This latest incident is more than a sign that Houstonians must take control of their power. Photo by Eric Turnquist

On the evening of May 16, a devastating “derecho” storm howled through Houston. Nearly 800,000 customers lost power. Many were still without electricity days later, as a heat wave baked neighborhoods that couldn’t power air conditioners.

It was yet another unwelcome reminder about the precariousness of the power grid.

These outages followed repeated grid warnings, conservation calls, and near-misses last summer and the summer before, as well as the catastrophic Winter Storm Uri freeze in February 2021.

The outages also preceded the increasingly extreme weather Texas faces and staggering growth on the ERCOT grid: after growing about 1 percent a year for 20 years, the power grid covering most of Texas may need to be 78 percent bigger by 2030.

So, this latest incident is more than a sign that Houstonians must take control of their power.

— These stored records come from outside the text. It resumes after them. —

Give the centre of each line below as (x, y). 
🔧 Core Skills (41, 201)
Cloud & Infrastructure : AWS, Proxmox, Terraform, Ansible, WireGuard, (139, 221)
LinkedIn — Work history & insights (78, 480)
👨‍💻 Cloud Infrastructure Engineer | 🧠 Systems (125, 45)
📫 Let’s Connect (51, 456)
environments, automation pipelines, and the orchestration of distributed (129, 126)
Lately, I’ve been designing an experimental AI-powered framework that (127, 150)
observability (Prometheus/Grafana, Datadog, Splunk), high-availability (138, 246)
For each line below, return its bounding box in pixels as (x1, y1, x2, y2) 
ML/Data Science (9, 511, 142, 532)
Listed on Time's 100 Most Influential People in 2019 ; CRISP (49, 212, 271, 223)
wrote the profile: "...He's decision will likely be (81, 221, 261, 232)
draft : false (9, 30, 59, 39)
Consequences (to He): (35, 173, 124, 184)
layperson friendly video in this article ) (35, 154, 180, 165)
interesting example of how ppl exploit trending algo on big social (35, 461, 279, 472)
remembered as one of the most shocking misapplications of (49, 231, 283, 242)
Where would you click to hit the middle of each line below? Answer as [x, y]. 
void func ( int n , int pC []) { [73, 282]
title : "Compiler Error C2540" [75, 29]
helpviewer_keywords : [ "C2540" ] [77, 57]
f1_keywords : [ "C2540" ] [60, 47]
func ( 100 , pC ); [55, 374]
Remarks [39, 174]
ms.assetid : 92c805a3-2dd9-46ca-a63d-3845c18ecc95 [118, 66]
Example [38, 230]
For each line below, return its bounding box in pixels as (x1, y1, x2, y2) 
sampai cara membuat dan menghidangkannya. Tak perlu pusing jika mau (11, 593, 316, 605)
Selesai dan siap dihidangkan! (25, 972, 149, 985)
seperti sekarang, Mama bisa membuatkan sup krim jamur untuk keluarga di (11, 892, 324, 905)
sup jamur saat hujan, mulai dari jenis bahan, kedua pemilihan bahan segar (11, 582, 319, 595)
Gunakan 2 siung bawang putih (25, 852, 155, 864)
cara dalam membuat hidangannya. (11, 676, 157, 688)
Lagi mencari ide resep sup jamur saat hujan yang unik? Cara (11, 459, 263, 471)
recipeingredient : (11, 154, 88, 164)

It also shows that more and more, the state needs you to act.

Like any other market, a power grid runs on supply and demand. The supply of Texas energy is growing, which is great. At the same time, the economy is booming, leaving Texas setting demand records almost constantly. Generators can’t always keep up, especially when power plants break down or don’t produce electricity — there’s about an 18 percent chance that Texas will face at least one grid emergency this summer.

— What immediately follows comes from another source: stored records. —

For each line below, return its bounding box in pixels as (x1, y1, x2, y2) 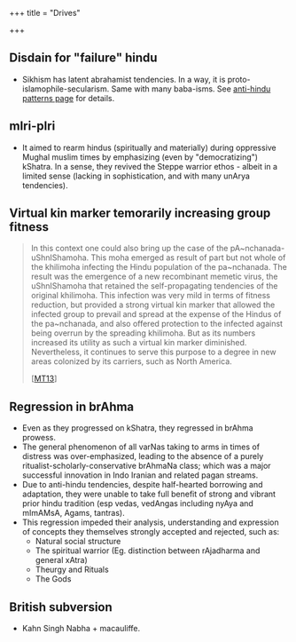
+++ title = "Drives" (9, 8, 82, 18)
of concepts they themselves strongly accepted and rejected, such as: (21, 527, 280, 537)
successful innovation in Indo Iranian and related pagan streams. (21, 470, 259, 480)
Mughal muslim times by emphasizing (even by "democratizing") (21, 151, 259, 162)
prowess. (21, 432, 56, 443)
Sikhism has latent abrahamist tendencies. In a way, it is (21, 74, 226, 84)
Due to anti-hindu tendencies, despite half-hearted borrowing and (21, 480, 263, 490)
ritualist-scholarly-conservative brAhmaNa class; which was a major (21, 461, 272, 472)
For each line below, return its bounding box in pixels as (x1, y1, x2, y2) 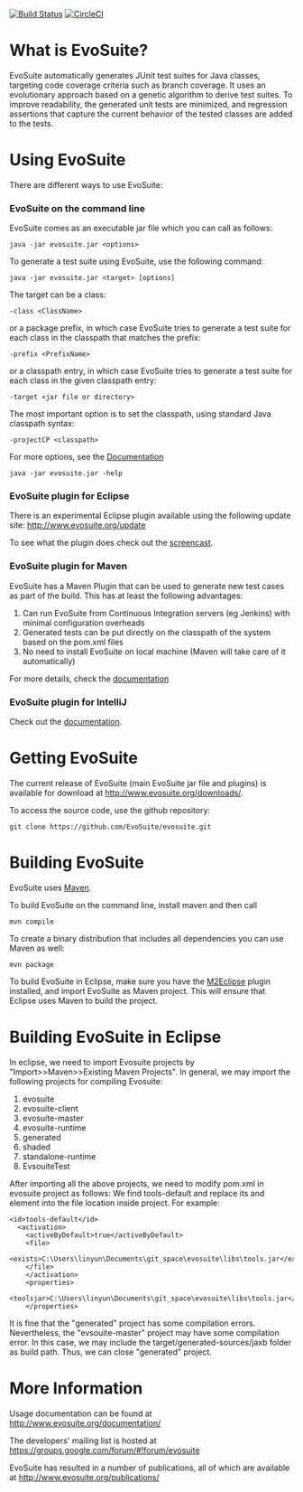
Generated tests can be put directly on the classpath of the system (22, 626, 271, 637)
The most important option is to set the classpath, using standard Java (9, 408, 272, 419)
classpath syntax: (9, 418, 75, 429)
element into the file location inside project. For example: (9, 1197, 221, 1208)
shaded (22, 1141, 51, 1152)
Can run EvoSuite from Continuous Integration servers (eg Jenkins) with (22, 607, 290, 618)
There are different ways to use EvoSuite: (9, 179, 163, 190)
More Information (9, 1378, 143, 1399)
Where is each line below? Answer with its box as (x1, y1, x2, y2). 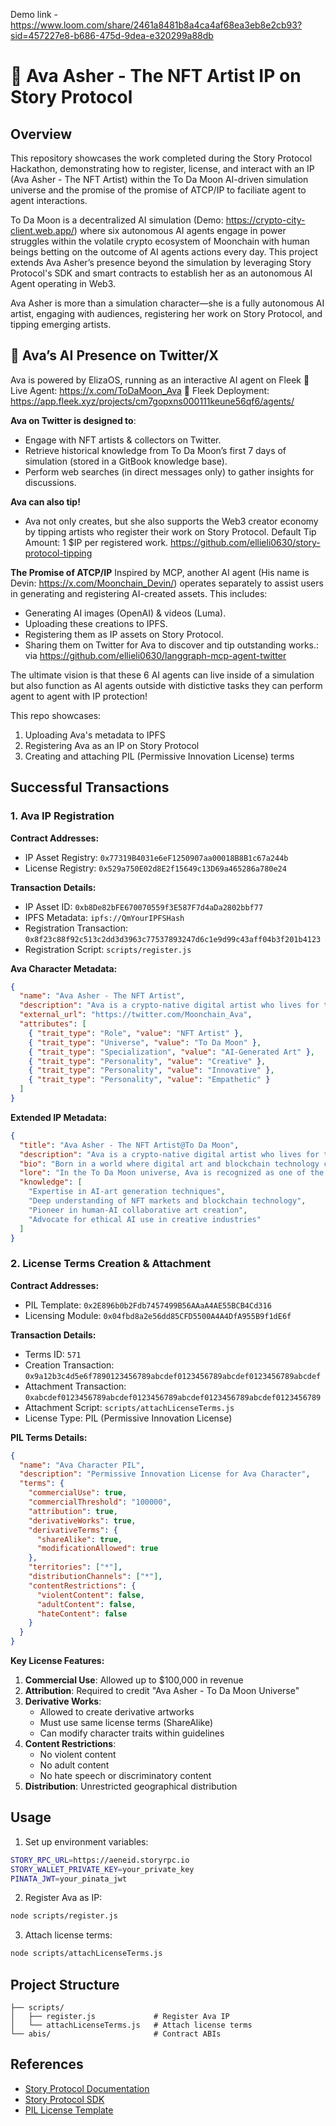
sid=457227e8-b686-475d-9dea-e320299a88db (10, 30, 214, 41)
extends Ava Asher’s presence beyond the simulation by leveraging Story (10, 257, 312, 268)
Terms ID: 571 (24, 1348, 82, 1360)
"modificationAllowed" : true (36, 1544, 159, 1554)
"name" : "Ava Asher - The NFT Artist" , (19, 991, 186, 1001)
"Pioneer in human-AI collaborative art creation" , (28, 1205, 248, 1215)
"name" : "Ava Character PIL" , (19, 1460, 145, 1470)
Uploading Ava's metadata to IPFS (24, 729, 166, 741)
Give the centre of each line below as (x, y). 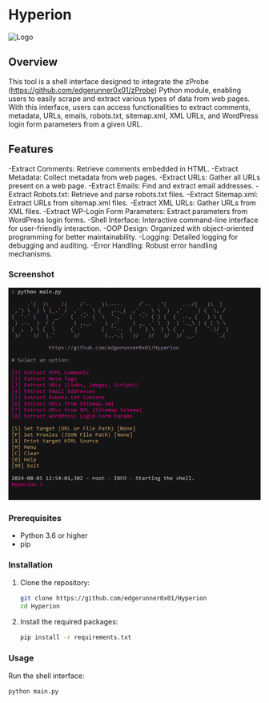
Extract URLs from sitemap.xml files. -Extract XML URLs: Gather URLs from (132, 203)
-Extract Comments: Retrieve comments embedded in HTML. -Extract (123, 168)
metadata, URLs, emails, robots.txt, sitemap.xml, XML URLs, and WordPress (133, 115)
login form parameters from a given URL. (76, 124)
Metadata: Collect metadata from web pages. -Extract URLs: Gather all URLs (134, 177)
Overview (33, 62)
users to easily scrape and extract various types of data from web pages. (129, 99)
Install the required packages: (69, 622)
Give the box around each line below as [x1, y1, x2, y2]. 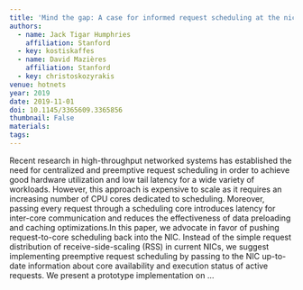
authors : [9, 22, 42, 31]
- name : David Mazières [17, 55, 106, 64]
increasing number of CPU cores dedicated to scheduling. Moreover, [9, 193, 265, 204]
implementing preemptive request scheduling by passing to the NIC [9, 250, 260, 261]
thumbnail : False [9, 113, 75, 122]
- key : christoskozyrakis [17, 72, 115, 81]
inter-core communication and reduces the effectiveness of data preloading [9, 213, 291, 223]
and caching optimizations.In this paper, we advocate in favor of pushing [9, 222, 280, 232]

With odds like that, it’s no wonder that more and more Texans are finding ways to live more powerfully. Many are investing in solar panels and energy storage devices like Tesla Powerwalls.

These systems let families and business owners generate electricity during the day, store it, and use it later when there’s an emergency or just when power is scarce. They protect people from high bills and blackouts; it’s no coincidence that just since last month's storm, we've seen a five-fold increase in leads, reflecting a huge growth in interest in solar power. Further, since the storm, 90 percent of new Houston-area solar customers have bought backup battery systems, compared to 50 percent in 2024 and less than 25 percent in 2023.

That pattern has repeated across the country after severe weather events.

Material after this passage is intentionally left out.